In my last post, I covered some basics on logo production for use in Word, PowerPoint and Excel. This post will continue that topic with some trade secrets, tips and tricks to make logo production easier.
Let’s start at the beginning with the file that’s to be turned into a graphic. Is there a black element in the logo? If there is, you need to do some special handling. In most design programs, black is not necessarily black. Most artists, coming from a print production background, assume that applying C0 M0 Y0 K100 will give them black. If this was a logo you were actually printing, it would. But you’re not.
You’re going to translate this logo into RGB, which is the only color model used by Word, PowerPoint and Excel. (If you use Office on the Mac, the color picker makes it appear you are choosing other color models, but behind the scenes your choices are all translated to RGB.)
If you watch the color values in Illustrator, when you change C0 M0 Y0 K100 to RGB, you’ll see that you do not get black (R0 G0 B0). You get dark grey, something like R35 G31 B32. Shake off that print mentality! The rule of thumb is: on all designs destined for Office, change all color values to RGB, preferably using the Pantone Color Bridge values.
Logo Production Trade Secret
The trade secret for this piece is a shortcut that will save you lots of time at the cost of some system setup. For most logos, we do not use the Illustrator file that is linked to the final art. Instead, we use a PDF of the final art, since the logo has been placed at its final size here. To get our logo file, we resize the PDF to get the total number of pixels we want, make a screen grab of the logo, then paste it into Photoshop.
Here’s the theory behind what we’re doing. The screen grab is at screen resolution, but our final file must be print resolution at 600 d.p.i. (For PowerPoint, we use 384 d.p.i., which is exactly 4 times the default Windows screen resolution. This displays beautifully and still prints well.) So we’re enlarging the PDF to get the number of pixels we need on the display. Then when the screen grab is pasted into Photoshop, we tell it that the resolution is 600 d.p.i. If our math is right, the final logo will be exactly the same physical size as the final design, but at a high resolution.
Here’s the system setup part. The calculations are a LOT easier if both your screen and Acrobat are set to 100d.p.i. If you’re using Windows, setting your screen to 100 d.p.i. means opening your Display control panel, clicking on the Setting tab and the Advanced button. On the General tab, change DPI setting to Custom setting and try 104%. On most systems, that will get you 100 d.p.i.
Non-Retina Macs should already be running at 100 d.p.i. Now open Acrobat and choose Edit>Preferences>Page Display. Under Resolution, choose Use system setting, which should say 100 pixels/inch. OK out.
You should be good to go. Open the design PDF with logo, set the zoom to 600% and choose the Edit>Take a Snapshot command. Draw a marquee around the logo. Here’s a cool tip: even if the logo does not fit on your monitor, drag the marquee over to the side of the window, forcing the graphic to scroll. Acrobat captures all parts of the selection even after it has scrolled off to the side! When you let go of the mouse, the screen will blink, indicating that the image is on the clipboard.
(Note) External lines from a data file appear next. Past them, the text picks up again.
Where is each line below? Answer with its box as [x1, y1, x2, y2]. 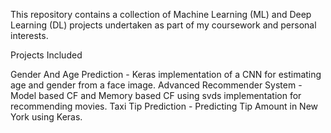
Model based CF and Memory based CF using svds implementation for [10, 90, 302, 101]
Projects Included [10, 49, 83, 61]
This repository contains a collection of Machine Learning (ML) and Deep [10, 9, 312, 20]
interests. [10, 30, 49, 41]
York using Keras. [10, 111, 83, 123]
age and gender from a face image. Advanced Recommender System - [10, 79, 303, 91]
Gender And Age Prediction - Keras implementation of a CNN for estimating [10, 69, 322, 80]
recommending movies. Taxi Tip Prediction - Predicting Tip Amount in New [10, 100, 319, 112]
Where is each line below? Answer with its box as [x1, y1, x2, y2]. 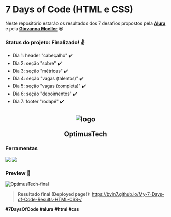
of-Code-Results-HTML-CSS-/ [17, 197, 82, 203]
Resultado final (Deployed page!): [17, 191, 91, 197]
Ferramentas [5, 145, 38, 152]
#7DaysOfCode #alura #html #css [5, 206, 79, 212]
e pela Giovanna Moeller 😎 [5, 25, 64, 32]
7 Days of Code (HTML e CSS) [5, 4, 133, 15]
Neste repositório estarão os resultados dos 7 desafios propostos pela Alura [5, 20, 166, 26]
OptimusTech [64, 130, 107, 138]
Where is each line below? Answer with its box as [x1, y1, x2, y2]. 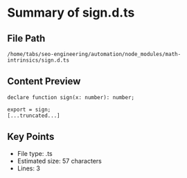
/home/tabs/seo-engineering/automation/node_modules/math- [7, 51, 181, 57]
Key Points [7, 131, 55, 143]
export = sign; [7, 106, 51, 113]
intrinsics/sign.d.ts [7, 57, 70, 64]
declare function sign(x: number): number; [7, 94, 135, 101]
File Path [7, 33, 46, 44]
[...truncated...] [7, 112, 60, 119]
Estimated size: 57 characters [17, 157, 102, 165]
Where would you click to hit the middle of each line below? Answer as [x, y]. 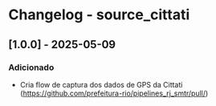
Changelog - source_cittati [99, 15]
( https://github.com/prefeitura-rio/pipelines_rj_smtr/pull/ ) [114, 93]
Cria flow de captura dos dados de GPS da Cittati [101, 84]
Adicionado [31, 67]
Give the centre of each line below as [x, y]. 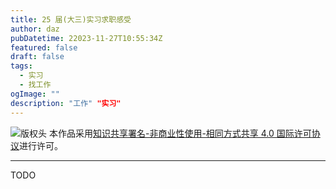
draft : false [37, 57]
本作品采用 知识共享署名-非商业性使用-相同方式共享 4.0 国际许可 [180, 133]
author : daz [35, 29]
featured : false [44, 47]
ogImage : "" [35, 94]
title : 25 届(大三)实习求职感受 [71, 19]
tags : [21, 66]
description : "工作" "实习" [66, 103]
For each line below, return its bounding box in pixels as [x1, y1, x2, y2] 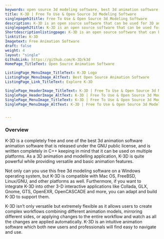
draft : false [5, 43, 32, 48]
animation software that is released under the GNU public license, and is [5, 142, 150, 149]
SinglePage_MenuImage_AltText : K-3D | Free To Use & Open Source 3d [5, 102, 147, 107]
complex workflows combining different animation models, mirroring [5, 208, 143, 214]
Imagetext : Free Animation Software [5, 39, 80, 44]
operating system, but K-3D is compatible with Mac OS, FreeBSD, [5, 173, 137, 179]
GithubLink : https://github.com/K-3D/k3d [5, 57, 91, 62]
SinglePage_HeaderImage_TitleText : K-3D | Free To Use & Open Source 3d [5, 88, 156, 93]
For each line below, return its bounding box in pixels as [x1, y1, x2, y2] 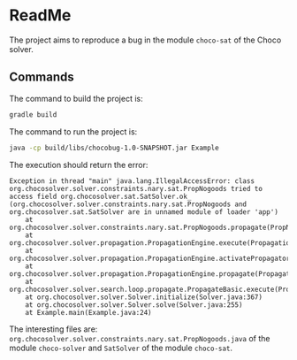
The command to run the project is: [9, 126, 138, 137]
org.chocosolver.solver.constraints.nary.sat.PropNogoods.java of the [9, 333, 271, 343]
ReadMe [9, 5, 72, 26]
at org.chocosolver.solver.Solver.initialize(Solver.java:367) [25, 293, 263, 302]
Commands [9, 70, 75, 85]
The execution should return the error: [9, 159, 148, 170]
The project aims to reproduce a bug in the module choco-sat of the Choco [9, 34, 282, 45]
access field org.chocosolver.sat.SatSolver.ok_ [9, 192, 192, 201]
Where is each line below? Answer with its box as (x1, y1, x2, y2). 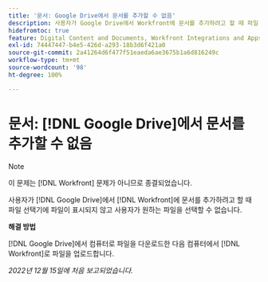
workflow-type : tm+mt (8, 57, 81, 65)
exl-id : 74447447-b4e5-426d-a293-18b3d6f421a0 (8, 41, 166, 49)
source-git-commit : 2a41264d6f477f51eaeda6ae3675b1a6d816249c (8, 49, 219, 57)
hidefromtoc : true (8, 26, 69, 34)
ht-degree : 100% (8, 71, 62, 79)
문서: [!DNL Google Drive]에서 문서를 (8, 115, 245, 132)
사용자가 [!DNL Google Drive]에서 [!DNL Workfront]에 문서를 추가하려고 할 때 (8, 194, 253, 204)
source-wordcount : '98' (8, 64, 88, 72)
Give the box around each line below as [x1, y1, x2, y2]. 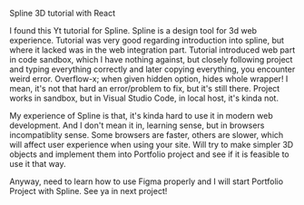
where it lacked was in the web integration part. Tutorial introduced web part [9, 44, 296, 55]
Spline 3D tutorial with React [9, 8, 116, 18]
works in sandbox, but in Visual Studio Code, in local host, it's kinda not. [9, 93, 279, 103]
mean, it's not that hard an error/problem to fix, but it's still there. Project [9, 83, 280, 93]
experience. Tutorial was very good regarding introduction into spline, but [9, 35, 284, 45]
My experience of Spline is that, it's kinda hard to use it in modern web [9, 111, 274, 121]
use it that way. [9, 159, 66, 169]
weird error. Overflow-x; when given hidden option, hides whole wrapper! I [9, 73, 289, 84]
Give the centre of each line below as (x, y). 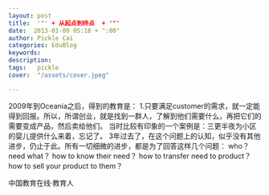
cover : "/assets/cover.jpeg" (59, 75)
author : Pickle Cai (41, 38)
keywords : (25, 53)
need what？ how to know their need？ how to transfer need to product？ (130, 156)
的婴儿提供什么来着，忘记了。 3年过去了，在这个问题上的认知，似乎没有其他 (134, 136)
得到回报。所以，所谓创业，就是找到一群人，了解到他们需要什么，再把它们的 (135, 116)
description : (30, 61)
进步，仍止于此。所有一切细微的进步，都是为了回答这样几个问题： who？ (129, 145)
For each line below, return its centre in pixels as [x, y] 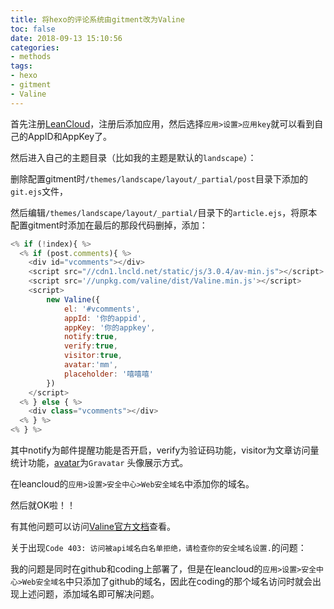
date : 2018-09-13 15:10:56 [66, 38]
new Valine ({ [73, 299]
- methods [31, 57]
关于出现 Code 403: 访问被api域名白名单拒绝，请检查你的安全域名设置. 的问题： [158, 547]
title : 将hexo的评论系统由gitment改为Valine [97, 19]
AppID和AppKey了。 [70, 136]
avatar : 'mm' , [90, 365]
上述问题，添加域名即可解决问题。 [89, 594]
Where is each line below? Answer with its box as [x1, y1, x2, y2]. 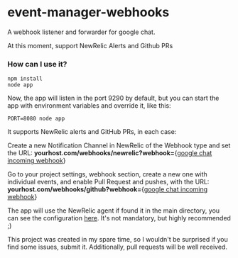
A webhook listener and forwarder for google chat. [7, 28, 156, 36]
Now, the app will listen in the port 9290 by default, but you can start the [7, 94, 220, 103]
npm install [7, 75, 43, 82]
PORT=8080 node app [7, 115, 65, 123]
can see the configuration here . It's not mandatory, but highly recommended [7, 214, 231, 223]
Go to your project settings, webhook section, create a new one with [7, 170, 207, 179]
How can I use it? [7, 59, 67, 69]
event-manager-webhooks [7, 4, 170, 21]
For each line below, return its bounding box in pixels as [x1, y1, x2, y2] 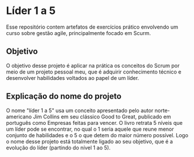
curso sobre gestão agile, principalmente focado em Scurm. [6, 29, 151, 36]
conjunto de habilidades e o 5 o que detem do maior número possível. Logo [6, 131, 189, 138]
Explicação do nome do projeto [6, 92, 122, 102]
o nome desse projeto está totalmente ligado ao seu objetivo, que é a [6, 138, 173, 145]
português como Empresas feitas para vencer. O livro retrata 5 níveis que [6, 119, 183, 126]
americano [6, 113, 32, 120]
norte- [154, 107, 170, 114]
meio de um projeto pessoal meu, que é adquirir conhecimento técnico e [6, 68, 182, 75]
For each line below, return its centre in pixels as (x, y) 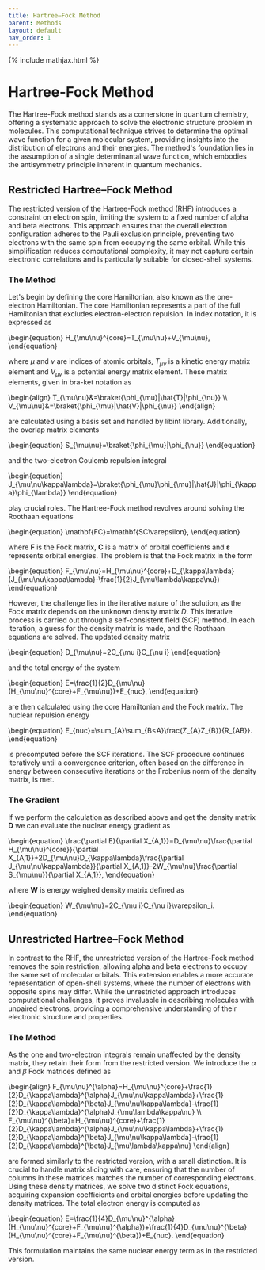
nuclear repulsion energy (49, 715)
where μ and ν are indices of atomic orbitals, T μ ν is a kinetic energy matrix (129, 363)
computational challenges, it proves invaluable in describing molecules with (131, 1000)
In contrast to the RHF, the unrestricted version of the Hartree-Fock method (131, 958)
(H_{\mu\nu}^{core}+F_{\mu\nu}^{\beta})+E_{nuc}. (91, 1236)
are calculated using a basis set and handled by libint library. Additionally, (128, 421)
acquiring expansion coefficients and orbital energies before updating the (128, 1195)
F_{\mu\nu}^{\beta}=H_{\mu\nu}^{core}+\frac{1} (87, 1121)

Now switch to PhotoShop. Choose File>New and the suggested size should match the area you just grabbed. Change the resolution to 600 d.p.i. Paste the logo.
Now crop it. Our practice is to do the initial crop leaving one pixel of background clear on the top and left sides of the image. This compensates for Word 2003’s propensity to display the logo on-screen looking like the top or left is “clipped”, even though it prints fine. Crop the right and bottom edge to contain the faintest shading of the logo and no more.
Left: raw screen grab
Right: initial crop – 1 pixel top and left, no clearance right and bottom.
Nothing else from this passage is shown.